乔嘉文观察过他们,眼神麻木、空洞,在路边摆摊的木工大叔们,甚至会因争夺雇主,而大打出手。
当然,在城中村,必不可少的就是女人,那种出卖自己身ti的女人。
她们蜷缩在廉价的出租房,每天晚上准时出现在路灯底下,踩着高高的透明的高跟鞋,会因为五十块钱跟一个男人走。
城中村的建筑大部分是灰色的,这些姐姐们是这里为数不多的色彩。
这里也有很多正规按摩店,上了年纪的劳工,有时疼的受不了了就会来按摩店按摩,因为这里便宜,且阿姨们手劲大,能帮劳工们缓解疼痛。
乔嘉文还记得,自己来到红姐按摩店时候的场景。
周末,他应该听从父亲的话,回家,接着训练,但是那天乔嘉文不想回家。谁知乔嘉文的肩颈、腰椎,疼痛的毛病又犯了,走在路上,他逢人就打听,哪里有按摩店。
路人都以一种鄙夷的神情看着他,直到他遇到一个中年大叔,打量他几眼,感觉小伙子找的是正规按摩店,于是推荐给他红姐按摩店。
乔嘉文忍痛来到红姐这里,一进门他就知道,红姐手劲不会小。
只见一个盘头阿姨坐在按摩床上,光看她的手、胳膊,更不用提阿姨结实的臂膀,乔嘉文就知道,阿姨按摩绝对厉害。
“阿姨,我这肩周,腰椎疼的厉害,疼的快站不起来了,能帮我按几下吗?”乔嘉文说。
“叫我红姐就行,你躺下吧。”红姐转身来到床头,将碟片放入唱片机。
是维瓦尔第的《秋》,乔嘉文有些震惊。
“怎么,是不是觉得像我这样的人,不会听这样高雅的音乐?”红姐笑了。
“像我这样的底层人,也有精神层面的追求,小伙子。”
红姐拍拍乔嘉文的肩膀,示意他躺下去,乔嘉文便顺从地躺下。
那天,乔嘉文疼得龇牙咧嘴,一个劲的向红姐求饶,可红姐嘴上说好,手上却没有停止按摩 ,力度也没有减轻。
该说不说,红姐的按摩确实很好,乔嘉文回去睡一觉后,浑身轻松,而且红姐收费也不贵,半个小时二十块钱。

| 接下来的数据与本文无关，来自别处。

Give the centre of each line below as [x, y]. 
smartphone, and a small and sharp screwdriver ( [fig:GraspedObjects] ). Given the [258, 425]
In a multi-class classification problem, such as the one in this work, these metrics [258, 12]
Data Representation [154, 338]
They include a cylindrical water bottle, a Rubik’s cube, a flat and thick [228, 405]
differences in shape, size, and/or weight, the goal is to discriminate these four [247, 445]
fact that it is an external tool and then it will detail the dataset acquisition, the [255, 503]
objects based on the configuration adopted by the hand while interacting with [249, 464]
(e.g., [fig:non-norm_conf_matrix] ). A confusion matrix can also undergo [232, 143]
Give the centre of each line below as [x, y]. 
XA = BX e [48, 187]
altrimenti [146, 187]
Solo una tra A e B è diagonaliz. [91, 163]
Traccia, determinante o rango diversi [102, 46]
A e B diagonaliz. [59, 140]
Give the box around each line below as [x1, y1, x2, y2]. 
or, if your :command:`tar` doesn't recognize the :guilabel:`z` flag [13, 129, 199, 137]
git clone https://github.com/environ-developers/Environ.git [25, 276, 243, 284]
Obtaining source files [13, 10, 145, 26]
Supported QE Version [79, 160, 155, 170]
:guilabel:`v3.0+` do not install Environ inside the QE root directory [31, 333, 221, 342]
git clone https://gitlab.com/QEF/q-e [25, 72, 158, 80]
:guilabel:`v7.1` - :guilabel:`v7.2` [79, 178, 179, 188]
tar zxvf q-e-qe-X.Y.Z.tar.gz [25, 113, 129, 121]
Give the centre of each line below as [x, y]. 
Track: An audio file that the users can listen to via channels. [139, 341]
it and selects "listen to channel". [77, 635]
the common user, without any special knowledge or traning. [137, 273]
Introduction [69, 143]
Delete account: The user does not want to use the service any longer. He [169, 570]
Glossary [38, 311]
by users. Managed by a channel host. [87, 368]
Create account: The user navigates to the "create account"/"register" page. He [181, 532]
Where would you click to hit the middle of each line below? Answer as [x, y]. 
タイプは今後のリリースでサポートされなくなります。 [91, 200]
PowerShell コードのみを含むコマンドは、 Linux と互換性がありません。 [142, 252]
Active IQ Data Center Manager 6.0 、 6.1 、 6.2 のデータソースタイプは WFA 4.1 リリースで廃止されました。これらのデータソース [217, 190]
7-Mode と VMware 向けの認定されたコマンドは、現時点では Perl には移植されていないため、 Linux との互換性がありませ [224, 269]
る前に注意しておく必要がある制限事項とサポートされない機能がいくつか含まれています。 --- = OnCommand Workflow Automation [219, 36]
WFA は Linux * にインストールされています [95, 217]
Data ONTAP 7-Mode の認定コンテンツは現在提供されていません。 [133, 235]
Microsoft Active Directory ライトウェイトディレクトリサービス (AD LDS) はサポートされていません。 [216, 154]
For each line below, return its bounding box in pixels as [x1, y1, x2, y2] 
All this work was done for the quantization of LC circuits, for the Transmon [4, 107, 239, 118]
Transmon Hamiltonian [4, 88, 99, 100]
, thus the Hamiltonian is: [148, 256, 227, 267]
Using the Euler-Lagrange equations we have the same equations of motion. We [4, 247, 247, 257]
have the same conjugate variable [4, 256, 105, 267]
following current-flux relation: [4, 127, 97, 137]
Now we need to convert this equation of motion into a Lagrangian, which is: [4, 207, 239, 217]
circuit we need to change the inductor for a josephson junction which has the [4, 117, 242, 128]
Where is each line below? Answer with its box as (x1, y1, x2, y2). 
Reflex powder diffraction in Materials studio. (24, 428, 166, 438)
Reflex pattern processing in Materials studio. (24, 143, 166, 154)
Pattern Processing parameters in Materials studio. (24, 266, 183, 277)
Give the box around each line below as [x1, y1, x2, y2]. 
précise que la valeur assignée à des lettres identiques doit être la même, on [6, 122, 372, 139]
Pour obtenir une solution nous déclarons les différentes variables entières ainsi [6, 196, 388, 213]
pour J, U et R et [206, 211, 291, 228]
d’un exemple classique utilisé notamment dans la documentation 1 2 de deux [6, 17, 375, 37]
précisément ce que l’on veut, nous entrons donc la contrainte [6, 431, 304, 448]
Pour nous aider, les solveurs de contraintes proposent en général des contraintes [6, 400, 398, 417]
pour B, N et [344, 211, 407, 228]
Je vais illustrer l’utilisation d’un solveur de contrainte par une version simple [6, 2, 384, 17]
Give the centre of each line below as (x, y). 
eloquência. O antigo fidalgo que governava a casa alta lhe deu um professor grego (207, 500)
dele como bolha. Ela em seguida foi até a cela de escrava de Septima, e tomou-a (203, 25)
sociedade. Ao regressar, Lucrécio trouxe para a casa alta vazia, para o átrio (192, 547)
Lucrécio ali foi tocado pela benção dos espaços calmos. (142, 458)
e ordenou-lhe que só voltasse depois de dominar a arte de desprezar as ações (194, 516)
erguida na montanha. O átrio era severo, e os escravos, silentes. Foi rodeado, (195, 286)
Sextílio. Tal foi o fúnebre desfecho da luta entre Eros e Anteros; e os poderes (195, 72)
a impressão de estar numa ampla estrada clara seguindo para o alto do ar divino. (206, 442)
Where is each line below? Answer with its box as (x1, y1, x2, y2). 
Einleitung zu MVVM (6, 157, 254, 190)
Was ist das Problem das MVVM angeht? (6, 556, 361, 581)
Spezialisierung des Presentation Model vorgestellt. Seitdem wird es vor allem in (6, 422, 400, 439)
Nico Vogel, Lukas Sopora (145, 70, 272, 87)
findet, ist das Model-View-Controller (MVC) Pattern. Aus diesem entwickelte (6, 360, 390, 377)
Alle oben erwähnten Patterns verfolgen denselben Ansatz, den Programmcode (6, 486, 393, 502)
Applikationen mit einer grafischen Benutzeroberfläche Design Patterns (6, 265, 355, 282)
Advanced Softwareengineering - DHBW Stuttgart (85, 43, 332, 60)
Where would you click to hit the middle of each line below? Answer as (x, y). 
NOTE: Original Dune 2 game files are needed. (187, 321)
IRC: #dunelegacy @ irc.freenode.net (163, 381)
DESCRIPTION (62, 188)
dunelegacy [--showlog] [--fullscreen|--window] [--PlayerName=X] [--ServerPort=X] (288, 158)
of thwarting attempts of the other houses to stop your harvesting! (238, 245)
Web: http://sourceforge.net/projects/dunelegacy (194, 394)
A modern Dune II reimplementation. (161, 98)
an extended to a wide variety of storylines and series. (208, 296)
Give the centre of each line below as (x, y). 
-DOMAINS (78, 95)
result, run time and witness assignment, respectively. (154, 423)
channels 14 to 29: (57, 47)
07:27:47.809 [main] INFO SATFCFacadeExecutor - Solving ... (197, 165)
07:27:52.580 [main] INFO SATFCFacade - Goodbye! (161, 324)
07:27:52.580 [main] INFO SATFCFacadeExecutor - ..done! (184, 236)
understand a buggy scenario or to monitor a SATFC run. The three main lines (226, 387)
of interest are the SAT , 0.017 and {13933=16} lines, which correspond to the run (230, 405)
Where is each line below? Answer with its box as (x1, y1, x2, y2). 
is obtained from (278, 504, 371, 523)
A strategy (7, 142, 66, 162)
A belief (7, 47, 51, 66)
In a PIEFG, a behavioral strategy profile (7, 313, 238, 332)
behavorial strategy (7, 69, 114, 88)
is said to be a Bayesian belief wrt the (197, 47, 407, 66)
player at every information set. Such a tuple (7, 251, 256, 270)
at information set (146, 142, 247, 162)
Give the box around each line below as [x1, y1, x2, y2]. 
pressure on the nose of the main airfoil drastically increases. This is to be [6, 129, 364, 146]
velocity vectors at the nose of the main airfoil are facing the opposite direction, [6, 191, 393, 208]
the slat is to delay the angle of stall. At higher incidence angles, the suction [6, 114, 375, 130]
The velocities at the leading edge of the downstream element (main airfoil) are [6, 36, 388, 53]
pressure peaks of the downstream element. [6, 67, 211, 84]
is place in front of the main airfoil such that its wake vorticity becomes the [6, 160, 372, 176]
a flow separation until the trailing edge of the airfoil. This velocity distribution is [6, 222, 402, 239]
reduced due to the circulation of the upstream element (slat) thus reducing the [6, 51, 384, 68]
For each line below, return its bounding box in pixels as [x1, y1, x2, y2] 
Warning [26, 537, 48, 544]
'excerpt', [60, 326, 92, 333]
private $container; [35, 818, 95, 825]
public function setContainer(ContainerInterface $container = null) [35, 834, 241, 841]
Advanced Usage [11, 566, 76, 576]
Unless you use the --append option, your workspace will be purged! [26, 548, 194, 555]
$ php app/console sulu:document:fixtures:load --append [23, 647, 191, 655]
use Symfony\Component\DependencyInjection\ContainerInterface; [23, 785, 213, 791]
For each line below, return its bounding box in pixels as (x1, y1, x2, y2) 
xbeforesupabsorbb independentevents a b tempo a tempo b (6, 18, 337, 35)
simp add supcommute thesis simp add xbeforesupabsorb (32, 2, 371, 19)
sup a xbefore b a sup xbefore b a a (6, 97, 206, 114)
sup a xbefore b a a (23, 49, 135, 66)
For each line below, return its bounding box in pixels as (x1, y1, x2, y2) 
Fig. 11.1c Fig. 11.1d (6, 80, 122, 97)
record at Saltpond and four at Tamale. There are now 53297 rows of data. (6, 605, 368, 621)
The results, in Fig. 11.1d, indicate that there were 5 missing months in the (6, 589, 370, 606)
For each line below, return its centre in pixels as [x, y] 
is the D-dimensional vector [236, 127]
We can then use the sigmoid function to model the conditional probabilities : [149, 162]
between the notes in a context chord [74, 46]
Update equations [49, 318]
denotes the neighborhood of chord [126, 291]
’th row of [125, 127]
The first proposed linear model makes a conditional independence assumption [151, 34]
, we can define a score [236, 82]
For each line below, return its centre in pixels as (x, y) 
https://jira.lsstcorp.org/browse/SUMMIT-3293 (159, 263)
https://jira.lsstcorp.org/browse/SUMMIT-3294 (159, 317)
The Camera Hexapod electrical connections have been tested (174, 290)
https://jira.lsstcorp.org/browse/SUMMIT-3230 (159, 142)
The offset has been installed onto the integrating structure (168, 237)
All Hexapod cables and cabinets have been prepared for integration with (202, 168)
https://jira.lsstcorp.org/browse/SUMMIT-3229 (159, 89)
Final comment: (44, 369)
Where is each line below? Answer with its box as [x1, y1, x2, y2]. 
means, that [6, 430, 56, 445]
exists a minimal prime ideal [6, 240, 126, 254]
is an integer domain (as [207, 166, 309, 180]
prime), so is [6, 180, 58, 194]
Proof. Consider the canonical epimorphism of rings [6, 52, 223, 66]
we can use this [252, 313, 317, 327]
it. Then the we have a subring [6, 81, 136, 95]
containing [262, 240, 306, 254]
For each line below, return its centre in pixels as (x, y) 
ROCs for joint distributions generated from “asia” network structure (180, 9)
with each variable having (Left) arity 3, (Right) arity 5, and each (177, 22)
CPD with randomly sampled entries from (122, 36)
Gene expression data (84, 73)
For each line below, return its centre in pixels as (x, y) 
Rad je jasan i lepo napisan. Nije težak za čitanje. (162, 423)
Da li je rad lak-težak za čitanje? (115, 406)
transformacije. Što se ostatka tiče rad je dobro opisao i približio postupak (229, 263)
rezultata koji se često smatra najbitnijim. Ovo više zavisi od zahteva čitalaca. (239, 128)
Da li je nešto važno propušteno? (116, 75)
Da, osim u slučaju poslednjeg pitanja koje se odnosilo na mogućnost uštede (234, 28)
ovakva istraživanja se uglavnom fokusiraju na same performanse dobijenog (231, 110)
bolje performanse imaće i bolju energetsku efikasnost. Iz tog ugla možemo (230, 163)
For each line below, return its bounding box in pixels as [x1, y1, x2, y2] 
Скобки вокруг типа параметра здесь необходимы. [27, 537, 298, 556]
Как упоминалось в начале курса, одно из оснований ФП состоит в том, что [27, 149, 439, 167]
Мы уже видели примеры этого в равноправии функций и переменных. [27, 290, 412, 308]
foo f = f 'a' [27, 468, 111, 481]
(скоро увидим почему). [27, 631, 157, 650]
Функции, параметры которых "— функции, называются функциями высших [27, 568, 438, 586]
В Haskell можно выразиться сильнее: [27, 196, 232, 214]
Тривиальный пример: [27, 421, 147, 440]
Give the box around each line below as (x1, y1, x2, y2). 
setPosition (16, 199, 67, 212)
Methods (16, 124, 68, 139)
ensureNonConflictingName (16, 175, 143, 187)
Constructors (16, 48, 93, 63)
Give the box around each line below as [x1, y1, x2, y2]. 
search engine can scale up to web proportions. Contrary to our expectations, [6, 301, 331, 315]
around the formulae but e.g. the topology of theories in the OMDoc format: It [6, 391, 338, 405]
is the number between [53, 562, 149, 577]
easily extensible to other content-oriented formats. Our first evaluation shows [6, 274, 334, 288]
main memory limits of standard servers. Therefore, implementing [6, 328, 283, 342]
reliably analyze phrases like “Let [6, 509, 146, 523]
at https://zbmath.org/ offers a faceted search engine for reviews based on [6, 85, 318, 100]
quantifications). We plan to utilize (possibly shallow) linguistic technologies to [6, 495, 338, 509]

乔嘉文望着窗外的梧桐树,想着周五放学,再找红姐按摩几下。
他手指的末端,已经开始出现麻木的症状。
他问过省队的队医杨姐姐,杨姐姐推测这可能是神经上的毛病,还想带他去医院看看风湿免疫科,被乔嘉文婉拒了。
父亲为了年轻时未完成的梦想,已经在他身上花费了不少财力,物力,他不能再横生枝节,身体上的小毛病,咬咬牙也就过去了。
至于乔嘉文花那么多钱在吃的上面,乔嘉文是这么想的。
苦了什么也不能苦了自己这张嘴啊。
今天刚好是星期五,放学买张豪华版的手抓饼,再去红姐那里按摩,美滋滋。
这么想着,乔嘉文就进入了梦乡。
台风带来的雨水落在大地上,车流声、电风扇转动的声音,一切都那么安静。
林白露想着,要是一直这样该多好,她就可以暗暗地观察乔嘉文,到天荒地老。
爱一个人的时候总是想到永恒,尽管爱,是这么一种捉摸不透的东西。